*Activity*: Search the records below for "movie might have". Return that line and all remaining lines exactly.

Records excerpted from a collection
|---|

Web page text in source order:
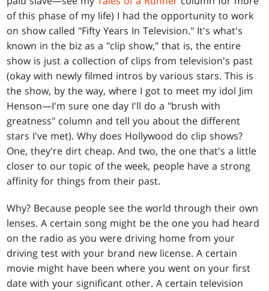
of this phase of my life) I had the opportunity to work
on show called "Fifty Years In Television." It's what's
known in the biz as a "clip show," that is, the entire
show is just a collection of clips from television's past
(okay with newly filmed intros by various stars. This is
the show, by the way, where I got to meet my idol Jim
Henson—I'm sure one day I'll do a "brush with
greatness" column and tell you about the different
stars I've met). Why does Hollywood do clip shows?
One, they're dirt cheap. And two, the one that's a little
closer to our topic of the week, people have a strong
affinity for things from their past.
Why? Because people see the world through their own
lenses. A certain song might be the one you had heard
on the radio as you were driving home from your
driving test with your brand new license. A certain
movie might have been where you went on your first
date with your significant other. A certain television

|---|

*Solution to this exercise*:
movie might have been where you went on your first
date with your significant other. A certain television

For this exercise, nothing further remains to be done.